Segment Start: RECORDS TO PROCESS

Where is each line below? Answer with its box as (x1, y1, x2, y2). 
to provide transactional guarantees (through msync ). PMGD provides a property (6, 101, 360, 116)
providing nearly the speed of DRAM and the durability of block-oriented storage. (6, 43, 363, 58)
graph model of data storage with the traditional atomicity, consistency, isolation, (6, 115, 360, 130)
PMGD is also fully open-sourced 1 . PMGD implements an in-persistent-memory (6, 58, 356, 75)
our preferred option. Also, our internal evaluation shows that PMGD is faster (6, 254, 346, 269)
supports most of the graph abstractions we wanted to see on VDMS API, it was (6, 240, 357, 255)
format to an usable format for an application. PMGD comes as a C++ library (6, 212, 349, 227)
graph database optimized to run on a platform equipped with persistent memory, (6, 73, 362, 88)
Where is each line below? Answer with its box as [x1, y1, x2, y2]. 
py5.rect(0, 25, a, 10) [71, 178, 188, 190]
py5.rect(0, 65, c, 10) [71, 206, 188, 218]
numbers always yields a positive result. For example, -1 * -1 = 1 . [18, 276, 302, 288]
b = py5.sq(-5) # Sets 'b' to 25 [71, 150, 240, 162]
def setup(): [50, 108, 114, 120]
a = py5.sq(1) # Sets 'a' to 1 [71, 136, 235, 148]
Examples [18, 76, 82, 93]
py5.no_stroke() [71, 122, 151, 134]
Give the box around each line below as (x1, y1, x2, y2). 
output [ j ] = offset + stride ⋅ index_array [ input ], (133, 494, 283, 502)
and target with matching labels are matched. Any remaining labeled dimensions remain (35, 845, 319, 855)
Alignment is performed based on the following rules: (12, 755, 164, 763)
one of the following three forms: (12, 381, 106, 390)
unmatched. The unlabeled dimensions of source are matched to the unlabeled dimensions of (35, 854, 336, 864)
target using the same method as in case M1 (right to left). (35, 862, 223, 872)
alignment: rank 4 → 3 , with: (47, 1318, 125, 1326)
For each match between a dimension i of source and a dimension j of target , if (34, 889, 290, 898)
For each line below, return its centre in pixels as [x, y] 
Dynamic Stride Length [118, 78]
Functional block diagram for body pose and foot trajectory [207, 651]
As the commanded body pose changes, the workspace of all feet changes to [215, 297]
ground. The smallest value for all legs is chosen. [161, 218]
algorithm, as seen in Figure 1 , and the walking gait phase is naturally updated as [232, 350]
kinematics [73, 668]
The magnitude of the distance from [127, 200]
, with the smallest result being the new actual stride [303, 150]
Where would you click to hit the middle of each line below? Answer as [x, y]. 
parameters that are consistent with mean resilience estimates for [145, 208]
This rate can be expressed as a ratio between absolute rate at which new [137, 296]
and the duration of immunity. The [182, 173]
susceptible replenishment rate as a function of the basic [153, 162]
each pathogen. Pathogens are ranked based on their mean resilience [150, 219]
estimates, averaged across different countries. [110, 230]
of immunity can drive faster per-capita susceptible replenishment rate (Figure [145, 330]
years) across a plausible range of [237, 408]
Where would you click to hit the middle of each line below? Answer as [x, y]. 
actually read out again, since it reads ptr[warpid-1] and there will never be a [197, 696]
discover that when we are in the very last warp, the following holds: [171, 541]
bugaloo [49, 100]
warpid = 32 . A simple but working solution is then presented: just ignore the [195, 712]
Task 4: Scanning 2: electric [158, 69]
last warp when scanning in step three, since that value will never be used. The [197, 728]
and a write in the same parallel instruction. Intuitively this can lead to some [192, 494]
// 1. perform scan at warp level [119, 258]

Segment End: RECORDS TO PROCESS

TASK PROMPT: Taking the entries above, print exactly the lines starting at the line with "providing nearly the" and ending at the line with "y1, x2, y2].", both included.

EXPECTED ANSWER:
providing nearly the speed of DRAM and the durability of block-oriented storage. (6, 43, 363, 58)
graph model of data storage with the traditional atomicity, consistency, isolation, (6, 115, 360, 130)
PMGD is also fully open-sourced 1 . PMGD implements an in-persistent-memory (6, 58, 356, 75)
our preferred option. Also, our internal evaluation shows that PMGD is faster (6, 254, 346, 269)
supports most of the graph abstractions we wanted to see on VDMS API, it was (6, 240, 357, 255)
format to an usable format for an application. PMGD comes as a C++ library (6, 212, 349, 227)
graph database optimized to run on a platform equipped with persistent memory, (6, 73, 362, 88)
Where is each line below? Answer with its box as [x1, y1, x2, y2]. 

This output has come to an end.